You ever see a woman walking around on incredibly tall and pointy high heels and say to yourself, "That actually looks dangerous!"
Well, it is. And high heel-related injuries are on the rise.
From HealthDay via CBS News:
U.S. emergency rooms treated 123,355 high-heel-related injuries between 2002 and 2012, say researchers from the University of Alabama at Birmingham. More than 19,000 of those injuries occurred in 2011 alone.
Sprains and strains to the foot and ankle were the most common complaints, and most patients were in their 20s and 30s, the study found.
The study was published last month in the Journal of Foot and Ankle Injuries.
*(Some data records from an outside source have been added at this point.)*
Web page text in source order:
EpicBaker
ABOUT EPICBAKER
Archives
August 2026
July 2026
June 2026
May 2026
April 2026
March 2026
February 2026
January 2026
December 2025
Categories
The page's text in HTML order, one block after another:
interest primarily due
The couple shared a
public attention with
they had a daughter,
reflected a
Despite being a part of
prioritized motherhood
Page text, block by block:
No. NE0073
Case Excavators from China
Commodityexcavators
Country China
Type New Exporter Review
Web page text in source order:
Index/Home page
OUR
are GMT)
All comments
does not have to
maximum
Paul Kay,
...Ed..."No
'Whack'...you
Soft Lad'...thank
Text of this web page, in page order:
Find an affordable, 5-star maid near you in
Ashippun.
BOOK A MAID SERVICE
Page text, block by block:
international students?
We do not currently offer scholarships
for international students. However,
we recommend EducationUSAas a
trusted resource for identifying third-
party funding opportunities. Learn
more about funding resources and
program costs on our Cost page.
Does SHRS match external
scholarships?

From a university press release:
The vast majority of the injuries — more than 80 percent — were to the ankle or foot, with just under 20 percent involving the knee, trunk, shoulder, or head and neck. More than half were strains or sprains, with fractures accounting for 19 percent of all injuries. While white females as a group had the largest number of heel-related injuries, the rate of injury for black females was twice that of whites.
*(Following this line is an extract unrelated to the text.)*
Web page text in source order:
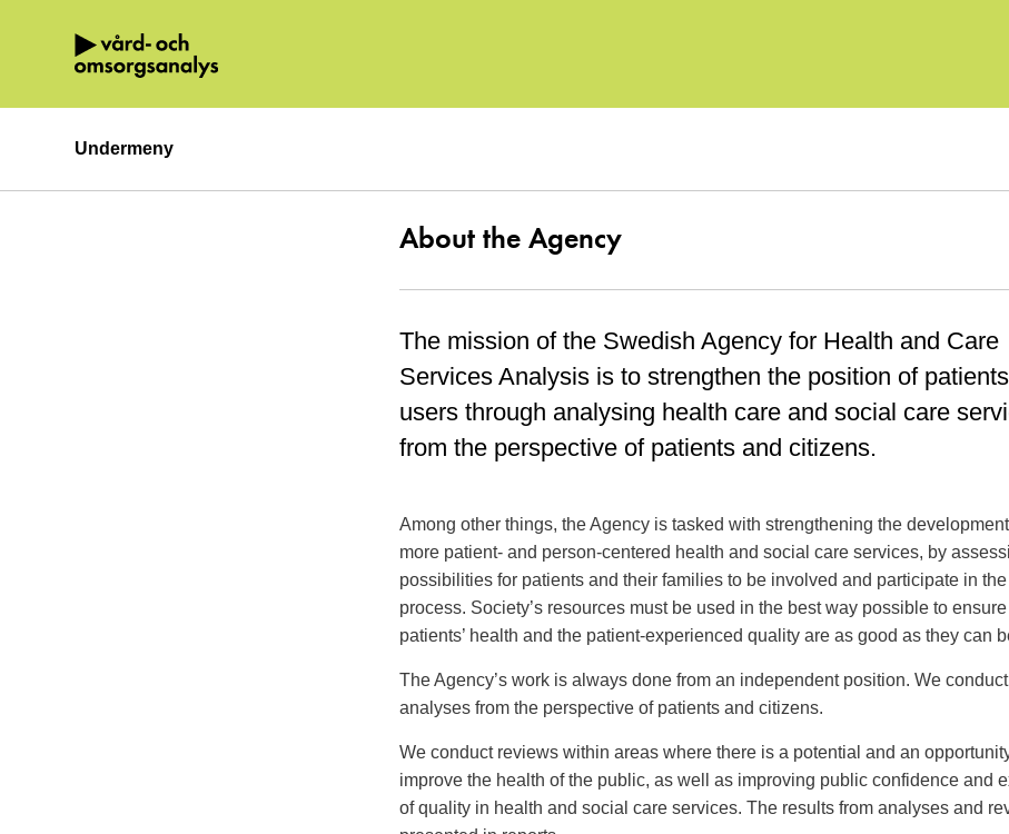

“Our findings also suggest that high-heel-related injuries have increased over time, with the rate of injury nearly doubling from 2002 to 2012,” said lead researcher Gerald McGwin, Ph.D., vice chair and professor of the Department of Epidemiology in the UAB School of Public Health. "We also noted that nearly half the injuries occurred in the home, which really supports the idea of wearing the right footwear for the right occasion and setting. Also, to reduce the time of exposure, we recommend that those wearing heels be aware of how often and for how long they wear them.”
Is it just us, or is it sort of strange that women wear high heels so frequently at home? We don't get that.